→ WHAT NEEDS TO BE DONE
Across the data below, state how many lines hold "литров", and reply with nothing but that number.

*** Opening DATA SUPPLIED ***

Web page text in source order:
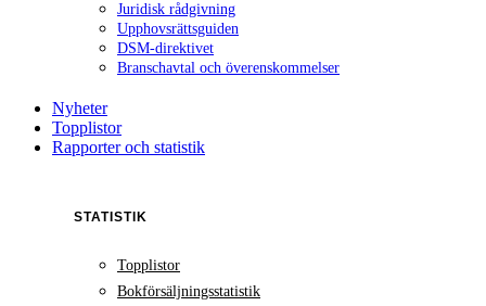
Juridisk rådgivning
Upphovsrättsguiden
DSM-direktivet
Branschavtal och överenskommelser
Nyheter
Topplistor
Rapporter och statistik
STATISTIK
Topplistor
Bokförsäljningsstatistik
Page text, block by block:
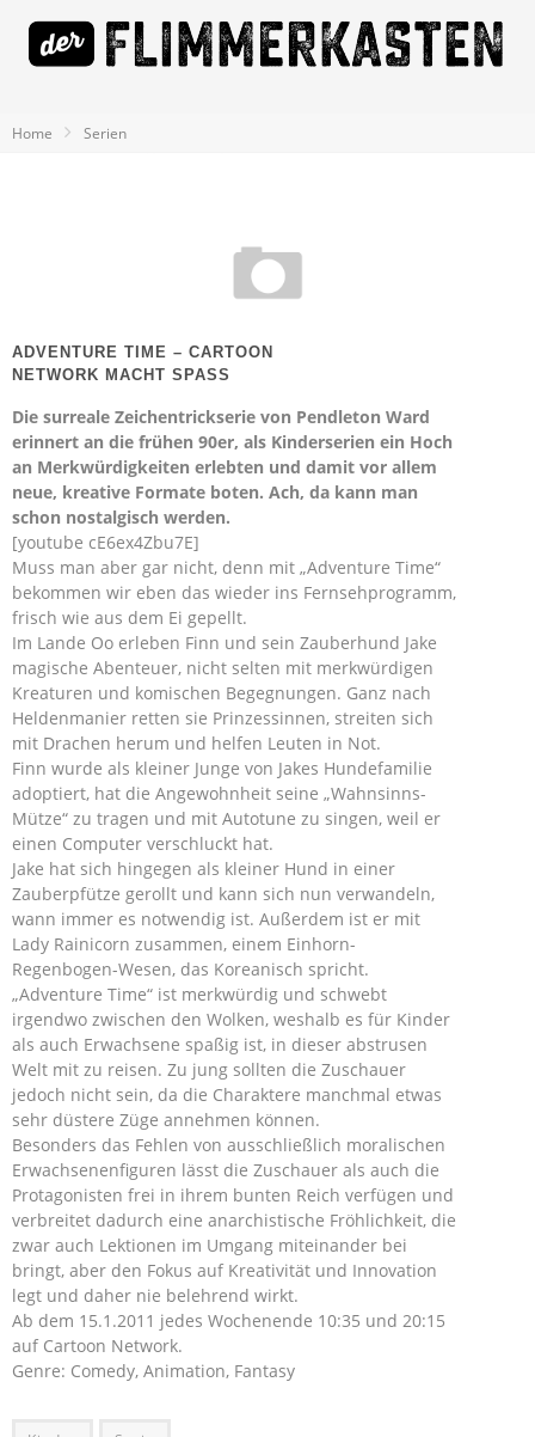
Home Serien
ADVENTURE TIME – CARTOON
NETWORK MACHT SPASS
Die surreale Zeichentrickserie von Pendleton Ward
erinnert an die frühen 90er, als Kinderserien ein Hoch
an Merkwürdigkeiten erlebten und damit vor allem
neue, kreative Formate boten. Ach, da kann man
schon nostalgisch werden.
[youtube cE6ex4Zbu7E]
Muss man aber gar nicht, denn mit „Adventure Time“
bekommen wir eben das wieder ins Fernsehprogramm,
frisch wie aus dem Ei gepellt.
Im Lande Oo erleben Finn und sein Zauberhund Jake
magische Abenteuer, nicht selten mit merkwürdigen
Kreaturen und komischen Begegnungen. Ganz nach
Heldenmanier retten sie Prinzessinnen, streiten sich
mit Drachen herum und helfen Leuten in Not.
Finn wurde als kleiner Junge von Jakes Hundefamilie
adoptiert, hat die Angewohnheit seine „Wahnsinns-
Mütze“ zu tragen und mit Autotune zu singen, weil er
einen Computer verschluckt hat.
Jake hat sich hingegen als kleiner Hund in einer
Zauberpfütze gerollt und kann sich nun verwandeln,
wann immer es notwendig ist. Außerdem ist er mit
Lady Rainicorn zusammen, einem Einhorn-
Regenbogen-Wesen, das Koreanisch spricht.
„Adventure Time“ ist merkwürdig und schwebt
irgendwo zwischen den Wolken, weshalb es für Kinder
als auch Erwachsene spaßig ist, in dieser abstrusen
Welt mit zu reisen. Zu jung sollten die Zuschauer
jedoch nicht sein, da die Charaktere manchmal etwas
sehr düstere Züge annehmen können.
Besonders das Fehlen von ausschließlich moralischen
Erwachsenenfiguren lässt die Zuschauer als auch die
Protagonisten frei in ihrem bunten Reich verfügen und
verbreitet dadurch eine anarchistische Fröhlichkeit, die
zwar auch Lektionen im Umgang miteinander bei
bringt, aber den Fokus auf Kreativität und Innovation
legt und daher nie belehrend wirkt.
Ab dem 15.1.2011 jedes Wochenende 10:35 und 20:15
auf Cartoon Network.
Genre: Comedy, Animation, Fantasy
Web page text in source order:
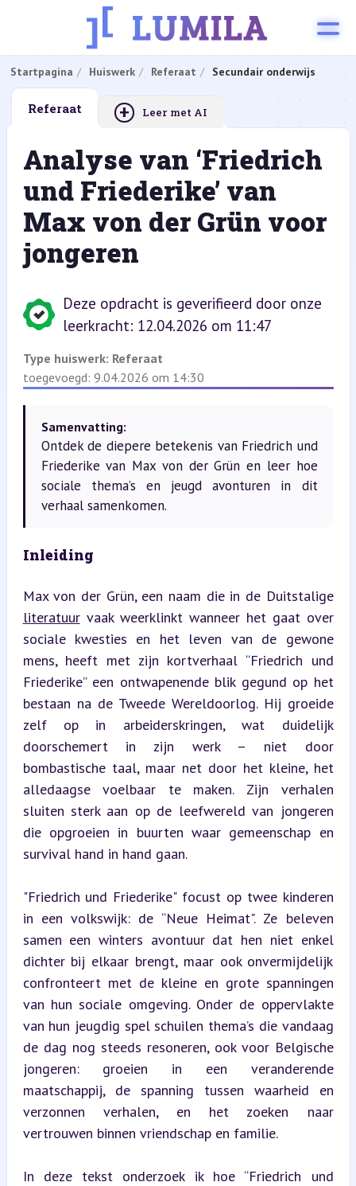
Startpagina Huiswerk Referaat Secundair onderwijs
Referaat + Leer met AI
Analyse van ‘Friedrich
und Friederike’ van
Max von der Grün voor
jongeren
Deze opdracht is geverifieerd door onze
leerkracht: 12.04.2026 om 11:47
Type huiswerk: Referaat
toegevoegd: 9.04.2026 om 14:30
Samenvatting:
Ontdek de diepere betekenis van Friedrich und
Friederike van Max von der Grün en leer hoe
sociale thema’s en jeugd avonturen in dit
verhaal samenkomen.
Inleiding
Max von der Grün, een naam die in de Duitstalige
literatuur vaak weerklinkt wanneer het gaat over
sociale kwesties en het leven van de gewone
mens, heeft met zijn kortverhaal “Friedrich und
Friederike” een ontwapenende blik gegund op het
bestaan na de Tweede Wereldoorlog. Hij groeide
zelf op in arbeiderskringen, wat duidelijk
doorschemert in zijn werk – niet door
bombastische taal, maar net door het kleine, het
alledaagse voelbaar te maken. Zijn verhalen
sluiten sterk aan op de leefwereld van jongeren
die opgroeien in buurten waar gemeenschap en
survival hand in hand gaan.
"Friedrich und Friederike" focust op twee kinderen
in een volkswijk: de “Neue Heimat". Ze beleven
samen een winters avontuur dat hen niet enkel
dichter bij elkaar brengt, maar ook onvermijdelijk
confronteert met de kleine en grote spanningen
van hun sociale omgeving. Onder de oppervlakte
van hun jeugdig spel schuilen thema’s die vandaag
de dag nog steeds resoneren, ook voor Belgische
jongeren: groeien in een veranderende
maatschappij, de spanning tussen waarheid en
verzonnen verhalen, en het zoeken naar
vertrouwen binnen vriendschap en familie.
In deze tekst onderzoek ik hoe “Friedrich und
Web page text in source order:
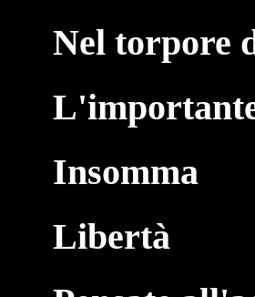
Nel torpore
Insomma
Libertà
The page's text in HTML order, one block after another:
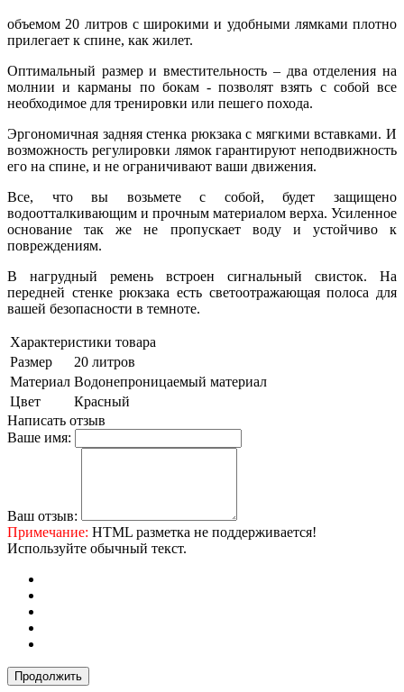
объемом 20 литров с широкими и удобными лямками плотно
прилегает к спине, как жилет.
Оптимальный размер и вместительность – два отделения на
молнии и карманы по бокам - позволят взять с собой все
необходимое для тренировки или пешего похода.
Эргономичная задняя стенка рюкзака с мягкими вставками. И
возможность регулировки лямок гарантируют неподвижность
его на спине, и не ограничивают ваши движения.
Все, что вы возьмете с собой, будет защищено
водоотталкивающим и прочным материалом верха. Усиленное
основание так же не пропускает воду и устойчиво к
повреждениям.
В нагрудный ремень встроен сигнальный свисток. На
передней стенке рюкзака есть светоотражающая полоса для
вашей безопасности в темноте.
Характеристики товара
Размер
20 литров
Материал Водонепроницаемый материал
Цвет
Красный
Написать отзыв
Ваше имя:
Ваш отзыв:
Примечание: HTML разметка не поддерживается!
Используйте обычный текст.
Продолжить
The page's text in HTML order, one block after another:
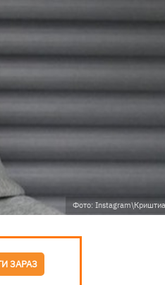
Фото:
ЗАРАЗ
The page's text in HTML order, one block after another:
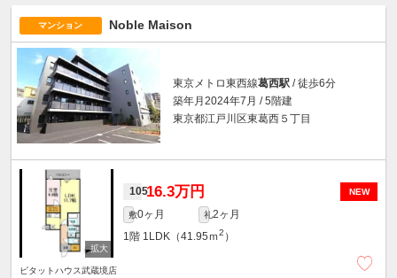
マンション Noble Maison
東京メトロ東西線葛西駅 / 徒歩6分
築年月2024年7月 / 5階建
東京都江戸川区東葛西５丁目
NEW
10516.3万円
敷0ヶ月 礼2ヶ月
1階 1LDK（41.95ｍ2 ）
ピタットハウス武蔵境店
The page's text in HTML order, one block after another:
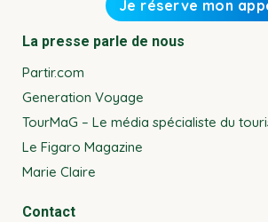
La presse parle de nous
Partir.com
Generation Voyage
TourMaG – Le média spécialiste du
Le Figaro Magazine
Marie Claire
Contact
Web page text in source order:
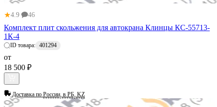
★4.9 46
Комплект плит скольжения для автокрана Клинцы КС-55713-
1К-4
ID товара: 401294
от
18 500 ₽
Доставка по России, в РБ, KZ
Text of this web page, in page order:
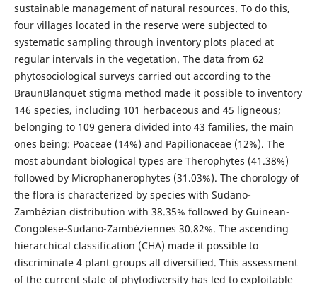
sustainable management of natural resources. To do this,
four villages located in the reserve were subjected to
systematic sampling through inventory plots placed at
regular intervals in the vegetation. The data from 62
phytosociological surveys carried out according to the
BraunBlanquet stigma method made it possible to inventory
146 species, including 101 herbaceous and 45 ligneous;
belonging to 109 genera divided into 43 families, the main
ones being: Poaceae (14%) and Papilionaceae (12%). The
most abundant biological types are Therophytes (41.38%)
followed by Microphanerophytes (31.03%). The chorology of
the flora is characterized by species with Sudano-
Zambézian distribution with 38.35% followed by Guinean-
Congolese-Sudano-Zambéziennes 30.82%. The ascending
hierarchical classification (CHA) made it possible to
discriminate 4 plant groups all diversified. This assessment
of the current state of phytodiversity has led to exploitable
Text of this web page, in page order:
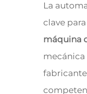
La
clave
máquina
mecánica

*** Closing DATA SUPPLIED ***

→ SOLUTION TO THIS PROBLEM
2